Врач и домочадцы с изумлением уставились на Яхэя.
Желая доказать, что его слова не пустой звук, Яхэй попробовал было сам подняться, но тело его не слушалось — до выздоровления было еще далеко. Сморщившись от досады, он произнес:
— Я помирать пока не собираюсь.
Жена и невестка слушали его с затаенным страхом. Должно быть, Яхэй вспомнил сейчас о незавершенной мести. Он, вероятно, хотел сказать не «помирать пока не собираюсь», а «умереть пока не могу».
Больше Яхэй ничего не сказал. Закрыв глаза, он затих на своем ложе. Лежал он навзничь — на обращенном вверх лице от переживаний и мрачных мыслей по старческой увядшей коже пролегли глубокие морщины. Жена и невестка вышли проводить врача, у которого, под впечатлением от излишней самоуверенности пациента, не сходило с лица недовольное выражение.
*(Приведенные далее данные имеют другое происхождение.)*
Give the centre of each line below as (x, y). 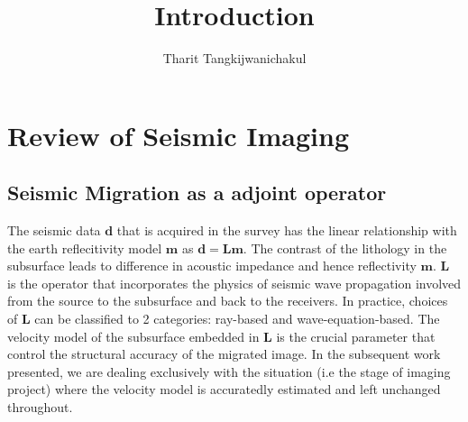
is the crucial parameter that (356, 336)
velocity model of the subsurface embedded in (133, 336)
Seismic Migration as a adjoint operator (197, 193)
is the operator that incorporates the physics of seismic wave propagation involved (234, 283)
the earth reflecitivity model (85, 248)
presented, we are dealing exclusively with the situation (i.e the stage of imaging (229, 371)
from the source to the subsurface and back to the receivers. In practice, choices (228, 301)
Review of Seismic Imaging (179, 135)
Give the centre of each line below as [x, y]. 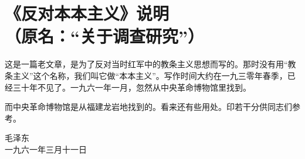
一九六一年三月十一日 [46, 149]
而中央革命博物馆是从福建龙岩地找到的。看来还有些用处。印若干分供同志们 [148, 107]
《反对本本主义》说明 [87, 13]
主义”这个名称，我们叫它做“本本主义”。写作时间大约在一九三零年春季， [150, 75]
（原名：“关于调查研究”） [104, 36]
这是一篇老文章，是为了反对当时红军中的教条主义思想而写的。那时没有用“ [146, 64]
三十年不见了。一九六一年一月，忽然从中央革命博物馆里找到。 [132, 87]
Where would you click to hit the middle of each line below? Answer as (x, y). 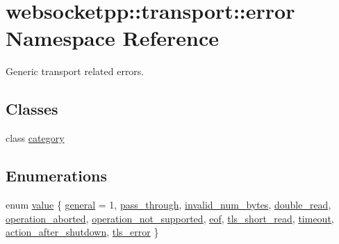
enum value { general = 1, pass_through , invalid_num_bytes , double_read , (168, 204)
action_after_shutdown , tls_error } (82, 232)
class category (35, 138)
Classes (32, 109)
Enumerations (57, 176)
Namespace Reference (112, 38)
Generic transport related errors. (75, 71)
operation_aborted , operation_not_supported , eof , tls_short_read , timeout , (170, 218)
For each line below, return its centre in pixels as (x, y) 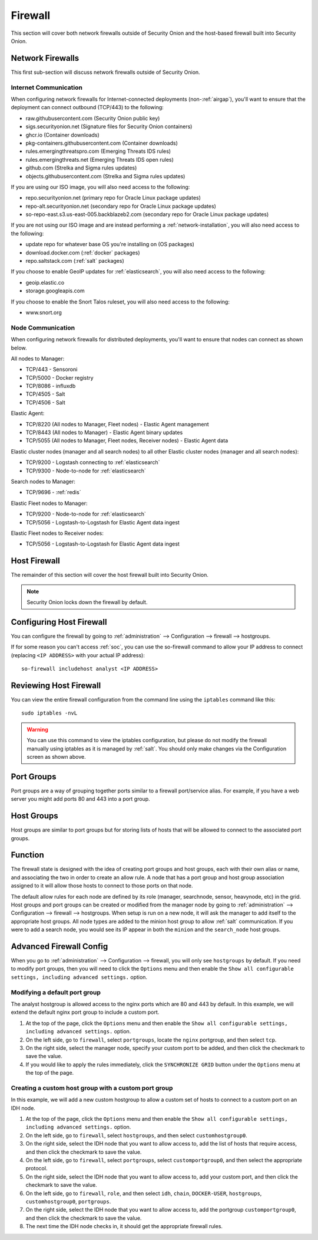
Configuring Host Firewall (59, 622)
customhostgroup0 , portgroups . (68, 1201)
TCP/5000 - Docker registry (59, 377)
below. (19, 348)
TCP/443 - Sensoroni (52, 370)
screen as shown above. (56, 756)
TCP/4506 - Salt (46, 402)
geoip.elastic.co (45, 282)
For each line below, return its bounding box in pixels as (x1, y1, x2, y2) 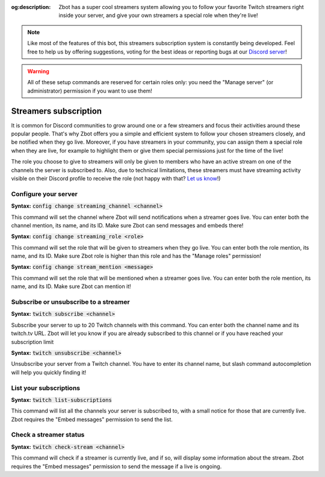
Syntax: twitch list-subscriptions (11, 396, 113, 403)
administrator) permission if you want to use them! (27, 87, 153, 94)
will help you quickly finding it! (11, 369, 87, 376)
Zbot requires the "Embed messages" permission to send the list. (11, 416, 173, 423)
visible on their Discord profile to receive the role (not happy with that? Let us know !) (11, 174, 221, 182)
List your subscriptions (11, 384, 81, 392)
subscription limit (11, 338, 54, 345)
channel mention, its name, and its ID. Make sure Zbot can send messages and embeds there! (11, 221, 244, 229)
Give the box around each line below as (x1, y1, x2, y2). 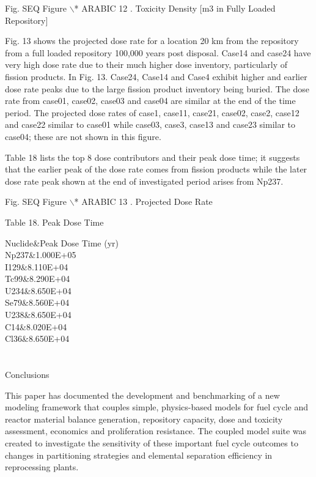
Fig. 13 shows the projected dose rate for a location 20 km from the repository (5, 34, 299, 47)
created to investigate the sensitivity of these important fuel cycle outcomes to (5, 437, 298, 449)
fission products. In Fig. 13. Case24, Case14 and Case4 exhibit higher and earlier (5, 70, 307, 83)
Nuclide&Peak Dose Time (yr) (5, 236, 119, 249)
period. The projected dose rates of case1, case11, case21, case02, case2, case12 (5, 106, 299, 119)
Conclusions (5, 368, 50, 381)
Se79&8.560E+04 (5, 296, 70, 309)
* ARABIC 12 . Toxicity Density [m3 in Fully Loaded (74, 2, 276, 14)
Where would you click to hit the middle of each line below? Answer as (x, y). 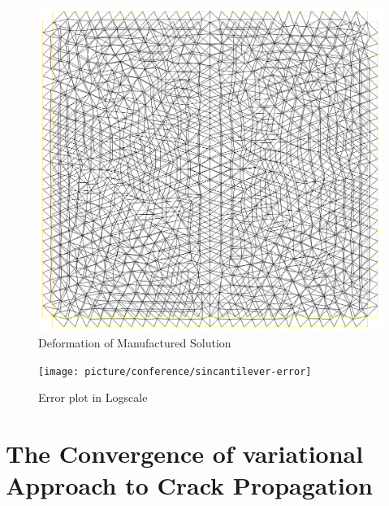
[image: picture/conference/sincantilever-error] (175, 371)
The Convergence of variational (185, 454)
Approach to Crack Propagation (189, 485)
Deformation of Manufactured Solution (135, 343)
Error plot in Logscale (93, 397)
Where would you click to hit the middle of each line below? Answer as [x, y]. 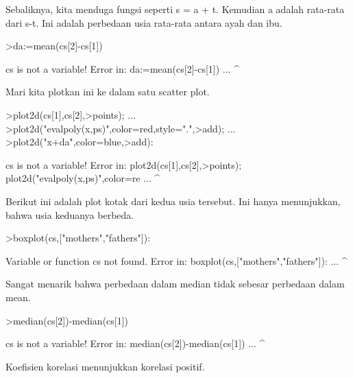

Яхэй еще некоторое время рассеянно прислушивался к обрывкам разговора, доносившимся из прихожей, где жена и невестка прощались с врачом, однако он больше уже не мог даже рассердиться, чувствуя страшный упадок сил. Оставалось только согласиться с рекомендациями врача, полностью им следовать, и эта мысль отзывалась болью в сердце, будто в него вбили гвоздь. К тому же Яхэю невольно вспомнился старый товарищ Иккан Оямада, отец Сёдзаэмона Оямады.